» INSTRUCTIONS TO FOLLOW: Please return, with no alterations, the lines below from the very first through the one that contains "Gateron KS-8 Mechanical".

** DATA FOR THIS TASK follows **

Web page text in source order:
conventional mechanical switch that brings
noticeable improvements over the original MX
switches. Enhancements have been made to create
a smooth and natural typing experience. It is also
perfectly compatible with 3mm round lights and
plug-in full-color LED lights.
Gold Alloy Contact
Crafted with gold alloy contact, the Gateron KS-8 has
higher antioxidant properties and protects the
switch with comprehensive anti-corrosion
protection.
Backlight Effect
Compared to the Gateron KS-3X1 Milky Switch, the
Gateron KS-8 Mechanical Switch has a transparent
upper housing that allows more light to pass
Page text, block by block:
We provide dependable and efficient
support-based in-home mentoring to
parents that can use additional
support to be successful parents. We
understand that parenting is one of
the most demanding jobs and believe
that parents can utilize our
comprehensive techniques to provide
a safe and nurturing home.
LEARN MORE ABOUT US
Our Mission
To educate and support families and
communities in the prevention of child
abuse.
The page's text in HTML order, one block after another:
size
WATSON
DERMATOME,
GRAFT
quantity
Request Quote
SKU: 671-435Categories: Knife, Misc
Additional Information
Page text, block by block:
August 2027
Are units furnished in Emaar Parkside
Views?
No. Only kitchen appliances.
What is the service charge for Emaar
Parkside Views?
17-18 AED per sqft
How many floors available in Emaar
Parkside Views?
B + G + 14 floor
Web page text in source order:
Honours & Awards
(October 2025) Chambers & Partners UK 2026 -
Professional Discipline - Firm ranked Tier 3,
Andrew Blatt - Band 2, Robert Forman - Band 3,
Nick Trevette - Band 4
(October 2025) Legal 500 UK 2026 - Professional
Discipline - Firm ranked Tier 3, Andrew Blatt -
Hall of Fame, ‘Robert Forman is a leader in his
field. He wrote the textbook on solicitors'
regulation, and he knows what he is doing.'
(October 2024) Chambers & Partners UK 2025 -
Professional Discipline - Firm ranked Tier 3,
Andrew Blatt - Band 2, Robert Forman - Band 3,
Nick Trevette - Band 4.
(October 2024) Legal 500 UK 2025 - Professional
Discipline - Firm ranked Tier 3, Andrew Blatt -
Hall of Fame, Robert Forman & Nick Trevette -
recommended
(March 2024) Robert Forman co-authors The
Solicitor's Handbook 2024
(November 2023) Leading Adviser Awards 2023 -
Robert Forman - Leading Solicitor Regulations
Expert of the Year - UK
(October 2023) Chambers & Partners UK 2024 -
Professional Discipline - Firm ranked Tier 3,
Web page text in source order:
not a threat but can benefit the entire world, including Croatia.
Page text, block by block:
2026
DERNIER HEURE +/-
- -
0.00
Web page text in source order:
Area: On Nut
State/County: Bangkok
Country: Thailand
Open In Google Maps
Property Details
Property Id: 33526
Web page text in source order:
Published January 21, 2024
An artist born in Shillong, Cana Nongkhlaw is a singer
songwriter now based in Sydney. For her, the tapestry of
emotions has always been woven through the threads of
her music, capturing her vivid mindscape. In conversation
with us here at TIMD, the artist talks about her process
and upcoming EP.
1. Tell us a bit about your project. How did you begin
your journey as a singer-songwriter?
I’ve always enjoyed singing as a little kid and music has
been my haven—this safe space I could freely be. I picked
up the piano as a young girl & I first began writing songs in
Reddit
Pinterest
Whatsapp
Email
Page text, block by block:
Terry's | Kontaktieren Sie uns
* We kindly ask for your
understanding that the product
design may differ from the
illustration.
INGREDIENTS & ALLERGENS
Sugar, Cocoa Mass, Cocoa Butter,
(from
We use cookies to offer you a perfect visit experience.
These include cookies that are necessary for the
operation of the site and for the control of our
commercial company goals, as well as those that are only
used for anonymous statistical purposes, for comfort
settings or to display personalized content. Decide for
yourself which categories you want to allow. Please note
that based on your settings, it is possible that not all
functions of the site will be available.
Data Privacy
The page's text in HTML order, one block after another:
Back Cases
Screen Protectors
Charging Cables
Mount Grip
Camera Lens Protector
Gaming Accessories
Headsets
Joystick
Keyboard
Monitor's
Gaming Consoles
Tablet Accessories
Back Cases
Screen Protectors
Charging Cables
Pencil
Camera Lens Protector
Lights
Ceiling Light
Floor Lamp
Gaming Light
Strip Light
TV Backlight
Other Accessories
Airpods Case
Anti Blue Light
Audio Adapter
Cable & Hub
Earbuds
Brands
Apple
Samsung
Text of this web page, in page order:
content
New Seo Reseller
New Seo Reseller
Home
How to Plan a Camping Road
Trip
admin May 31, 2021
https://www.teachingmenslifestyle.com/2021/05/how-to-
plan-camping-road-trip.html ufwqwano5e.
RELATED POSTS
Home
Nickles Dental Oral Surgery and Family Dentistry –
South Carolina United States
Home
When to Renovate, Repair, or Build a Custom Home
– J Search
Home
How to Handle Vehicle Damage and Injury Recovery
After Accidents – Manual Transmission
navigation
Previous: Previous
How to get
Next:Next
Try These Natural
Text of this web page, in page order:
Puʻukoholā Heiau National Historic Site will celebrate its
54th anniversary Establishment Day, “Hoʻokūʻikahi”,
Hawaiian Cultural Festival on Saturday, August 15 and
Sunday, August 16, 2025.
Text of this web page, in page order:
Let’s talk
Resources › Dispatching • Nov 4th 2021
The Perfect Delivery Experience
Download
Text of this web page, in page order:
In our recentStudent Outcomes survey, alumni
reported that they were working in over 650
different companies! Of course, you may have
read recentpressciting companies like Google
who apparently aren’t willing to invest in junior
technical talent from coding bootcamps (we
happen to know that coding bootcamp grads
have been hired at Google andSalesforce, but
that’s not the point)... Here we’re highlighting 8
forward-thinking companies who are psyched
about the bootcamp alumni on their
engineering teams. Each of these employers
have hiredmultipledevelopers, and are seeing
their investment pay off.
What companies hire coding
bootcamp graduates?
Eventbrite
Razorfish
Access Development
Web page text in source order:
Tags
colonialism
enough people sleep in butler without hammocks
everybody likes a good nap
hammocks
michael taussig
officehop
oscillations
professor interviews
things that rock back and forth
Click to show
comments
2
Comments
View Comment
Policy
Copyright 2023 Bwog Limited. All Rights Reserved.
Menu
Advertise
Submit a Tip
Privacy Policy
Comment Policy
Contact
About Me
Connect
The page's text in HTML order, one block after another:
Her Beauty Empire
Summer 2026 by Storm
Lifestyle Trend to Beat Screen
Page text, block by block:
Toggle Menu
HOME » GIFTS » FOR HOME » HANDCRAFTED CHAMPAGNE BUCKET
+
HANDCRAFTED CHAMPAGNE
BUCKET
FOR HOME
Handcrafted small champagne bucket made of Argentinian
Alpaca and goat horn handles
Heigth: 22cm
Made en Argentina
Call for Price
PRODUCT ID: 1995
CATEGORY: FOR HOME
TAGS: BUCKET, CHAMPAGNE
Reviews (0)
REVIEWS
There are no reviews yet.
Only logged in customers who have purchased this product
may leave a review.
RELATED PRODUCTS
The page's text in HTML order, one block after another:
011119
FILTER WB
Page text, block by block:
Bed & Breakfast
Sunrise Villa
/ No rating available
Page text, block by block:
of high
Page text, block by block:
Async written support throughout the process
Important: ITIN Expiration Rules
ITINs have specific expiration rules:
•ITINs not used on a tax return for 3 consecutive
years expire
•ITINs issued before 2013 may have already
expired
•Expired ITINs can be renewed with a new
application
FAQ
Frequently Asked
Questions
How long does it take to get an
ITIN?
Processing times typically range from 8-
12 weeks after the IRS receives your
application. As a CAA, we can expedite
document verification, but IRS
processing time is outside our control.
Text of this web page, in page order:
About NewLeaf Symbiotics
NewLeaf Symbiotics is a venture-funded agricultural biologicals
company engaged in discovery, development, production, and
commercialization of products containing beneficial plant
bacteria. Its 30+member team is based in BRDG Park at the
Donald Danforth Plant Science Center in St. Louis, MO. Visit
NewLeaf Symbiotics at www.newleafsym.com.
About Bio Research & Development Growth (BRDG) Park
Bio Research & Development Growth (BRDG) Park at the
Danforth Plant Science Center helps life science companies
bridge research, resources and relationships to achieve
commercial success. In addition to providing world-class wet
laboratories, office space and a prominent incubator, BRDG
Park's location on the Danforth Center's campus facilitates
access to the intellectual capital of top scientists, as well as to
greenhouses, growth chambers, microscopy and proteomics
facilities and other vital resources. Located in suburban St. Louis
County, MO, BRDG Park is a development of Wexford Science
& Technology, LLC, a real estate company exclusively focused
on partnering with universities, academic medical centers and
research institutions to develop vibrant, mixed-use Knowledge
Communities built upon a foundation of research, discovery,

** End of DATA FOR THIS TASK **

» EXERCISE SOLUTION:
Web page text in source order:
conventional mechanical switch that brings
noticeable improvements over the original MX
switches. Enhancements have been made to create
a smooth and natural typing experience. It is also
perfectly compatible with 3mm round lights and
plug-in full-color LED lights.
Gold Alloy Contact
Crafted with gold alloy contact, the Gateron KS-8 has
higher antioxidant properties and protects the
switch with comprehensive anti-corrosion
protection.
Backlight Effect
Compared to the Gateron KS-3X1 Milky Switch, the
Gateron KS-8 Mechanical Switch has a transparent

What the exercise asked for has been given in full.